Nelson took time wearing all the units and discovered that, despite the relatively small size and weight of all the printers, it doesn’t take long for them to begin wearing heavy on the hip. “Think about who is going to be wearing these printers,” says Nelson. “A teenager weighing just over 100 lbs. is going to have trouble wearing this all day.” If a printer is too heavy, the door opens for all sorts of issues, including employees not wanting to use the devices and/or taking them off. The moment a user takes a printer off due to weight, you might as well have sold your customer a traditional receipt printer.
All that said, understand that size and weight might not be an issue for certain customers who are searching for a bulkier, more durable unit.
Without any special cases or protection, the CMP-20 is classified as being able to withstand four foot drops to concrete.
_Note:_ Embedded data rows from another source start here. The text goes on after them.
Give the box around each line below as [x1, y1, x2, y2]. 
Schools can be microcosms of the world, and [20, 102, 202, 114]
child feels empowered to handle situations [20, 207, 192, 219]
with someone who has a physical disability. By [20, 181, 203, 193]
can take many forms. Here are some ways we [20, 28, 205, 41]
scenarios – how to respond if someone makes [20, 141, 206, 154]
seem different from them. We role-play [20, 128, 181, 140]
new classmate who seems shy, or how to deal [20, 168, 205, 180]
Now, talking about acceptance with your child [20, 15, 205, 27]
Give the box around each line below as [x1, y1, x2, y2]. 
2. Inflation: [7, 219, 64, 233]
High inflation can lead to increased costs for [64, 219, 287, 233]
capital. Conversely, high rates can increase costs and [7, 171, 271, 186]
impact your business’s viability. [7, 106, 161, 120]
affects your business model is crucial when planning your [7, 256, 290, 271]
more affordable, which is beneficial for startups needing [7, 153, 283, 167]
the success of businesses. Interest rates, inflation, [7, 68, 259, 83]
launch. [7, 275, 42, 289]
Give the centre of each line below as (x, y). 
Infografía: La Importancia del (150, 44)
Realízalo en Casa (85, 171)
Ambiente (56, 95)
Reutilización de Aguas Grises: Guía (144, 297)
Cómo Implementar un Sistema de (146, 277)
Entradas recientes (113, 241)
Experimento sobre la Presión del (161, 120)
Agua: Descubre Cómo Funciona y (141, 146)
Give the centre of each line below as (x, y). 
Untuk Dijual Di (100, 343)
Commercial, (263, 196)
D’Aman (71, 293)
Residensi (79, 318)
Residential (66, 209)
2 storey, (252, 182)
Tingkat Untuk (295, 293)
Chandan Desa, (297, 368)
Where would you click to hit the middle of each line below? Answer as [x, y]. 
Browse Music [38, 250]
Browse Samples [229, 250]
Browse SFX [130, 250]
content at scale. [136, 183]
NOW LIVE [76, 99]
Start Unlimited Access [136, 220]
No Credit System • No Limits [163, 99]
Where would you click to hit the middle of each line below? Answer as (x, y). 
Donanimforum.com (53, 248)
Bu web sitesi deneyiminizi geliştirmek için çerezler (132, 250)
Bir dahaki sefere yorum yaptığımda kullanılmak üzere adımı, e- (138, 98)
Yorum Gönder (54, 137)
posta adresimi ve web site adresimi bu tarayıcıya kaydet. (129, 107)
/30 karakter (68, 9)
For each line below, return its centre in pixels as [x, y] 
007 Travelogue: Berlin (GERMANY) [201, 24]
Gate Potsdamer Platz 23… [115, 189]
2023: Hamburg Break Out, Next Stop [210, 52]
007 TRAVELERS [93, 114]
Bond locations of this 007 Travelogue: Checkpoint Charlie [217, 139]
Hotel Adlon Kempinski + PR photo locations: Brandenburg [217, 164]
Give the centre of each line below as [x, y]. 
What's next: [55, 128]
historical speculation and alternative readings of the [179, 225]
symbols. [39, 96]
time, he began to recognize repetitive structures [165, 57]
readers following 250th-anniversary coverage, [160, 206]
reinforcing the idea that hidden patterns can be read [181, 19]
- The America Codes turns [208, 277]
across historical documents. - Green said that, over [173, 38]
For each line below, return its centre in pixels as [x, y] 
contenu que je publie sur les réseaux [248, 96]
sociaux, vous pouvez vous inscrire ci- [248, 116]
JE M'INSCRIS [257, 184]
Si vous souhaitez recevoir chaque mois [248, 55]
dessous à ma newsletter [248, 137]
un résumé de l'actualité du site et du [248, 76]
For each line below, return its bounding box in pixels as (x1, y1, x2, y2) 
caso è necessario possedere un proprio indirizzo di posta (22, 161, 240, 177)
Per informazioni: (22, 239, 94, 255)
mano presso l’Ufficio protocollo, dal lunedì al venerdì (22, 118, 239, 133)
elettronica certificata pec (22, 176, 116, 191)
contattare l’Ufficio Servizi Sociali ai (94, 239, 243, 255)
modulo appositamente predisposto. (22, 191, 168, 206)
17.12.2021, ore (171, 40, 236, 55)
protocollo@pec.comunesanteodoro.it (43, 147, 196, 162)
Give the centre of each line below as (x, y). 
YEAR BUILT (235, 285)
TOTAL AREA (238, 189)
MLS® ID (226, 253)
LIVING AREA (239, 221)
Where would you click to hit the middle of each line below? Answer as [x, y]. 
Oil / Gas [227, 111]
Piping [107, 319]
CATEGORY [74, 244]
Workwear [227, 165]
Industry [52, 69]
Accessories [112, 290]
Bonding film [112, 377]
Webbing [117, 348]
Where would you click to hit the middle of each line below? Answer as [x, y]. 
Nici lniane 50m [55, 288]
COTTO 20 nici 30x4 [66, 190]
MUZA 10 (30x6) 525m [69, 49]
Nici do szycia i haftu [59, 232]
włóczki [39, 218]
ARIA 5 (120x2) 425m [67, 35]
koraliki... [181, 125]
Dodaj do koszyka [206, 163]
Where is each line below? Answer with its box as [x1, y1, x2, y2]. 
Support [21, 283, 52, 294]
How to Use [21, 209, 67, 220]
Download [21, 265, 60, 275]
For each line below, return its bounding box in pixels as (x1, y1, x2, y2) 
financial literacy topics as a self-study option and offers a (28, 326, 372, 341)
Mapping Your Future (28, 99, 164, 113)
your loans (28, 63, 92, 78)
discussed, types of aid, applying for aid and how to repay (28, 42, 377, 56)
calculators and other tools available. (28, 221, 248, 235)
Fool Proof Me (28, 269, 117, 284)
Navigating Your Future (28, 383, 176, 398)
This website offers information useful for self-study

While we didn’t push these claims, Nelson did drop the printer once from the edge of his desk, and reported that the unit came through unscathed.
When it comes to protection from dust and liquids, the Citizen unit is IP42 rated (i.e. solid objects and drops of water), but adding a protective case can bring that rating up to IP54 (i.e. a little dust and splashes of water).
All of these factors should play a part in your decision in finding the right printer for your customers.
When the review was completed, Nelson found the Citizen unit to be solid and a great compromise between durability, weight, and performance. Even though it wasn’t tested here, the Citizen printer is also available with an integrated mag-stripe reader.